If we're talking about basic tech such as networking, the time for
foundational work has probably passed, or it has at least become exponentially
more unlikely that you'll contribute another bedrock protocol or mechanism.
It's also worth noting that you never hear from the many thousands of
technologies that either failed to reach critical mass or became obsolete a
long time ago. Just like founding a startup, this will be the most likely
outcome.

If you're looking to be the first to do something, my advice is: try to do it
in space. Seriously. Finally things are happening again there, and you can
probably make your mark inventing basic necessities and/or being one of the
first people to colonize a new place.

If you're looking for something in software, opinions on what's needed differ
a lot. As an old person, my perspective is that we're going to need a way to
deal with complexity and brittleness. Our software stacks have become bloated,
unreliable, and a nightmare to debug. Things are getting slower and more buggy
year by year, because we have not yet hit the right balance between using low-
level primitives and high-level abstractions. We're now using huge frameworks
regularly for very simple things, both because it's what we're used to and
because these frameworks help paper over design defects lower down the stack.
This needs to be solved, we can't keep stacking things on top forever.

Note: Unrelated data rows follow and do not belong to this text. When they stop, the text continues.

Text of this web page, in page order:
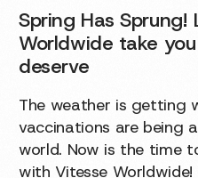
Spring Has Sprung!
Worldwide take
deserve
The weather is getting
vaccinations are being
world. Now is the time
with Vitesse Worldwide!
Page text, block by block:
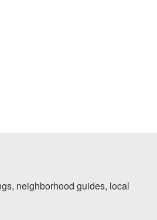
neighborhood guides, local
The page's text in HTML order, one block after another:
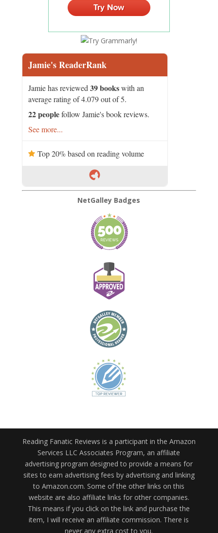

There
is a real, concrete danger to our society here.

------
dang
A thread from 2018:
[https://news.ycombinator.com/item?id=17552100](https://news.ycombinator.com/item?id=17552100)

and from 2017:
[https://news.ycombinator.com/item?id=14178091](https://news.ycombinator.com/item?id=14178091)

------
dickeytk
I’m more surprised that there is an ssh.com. And that it looks like it was put
together with a bad corporate WordPress template.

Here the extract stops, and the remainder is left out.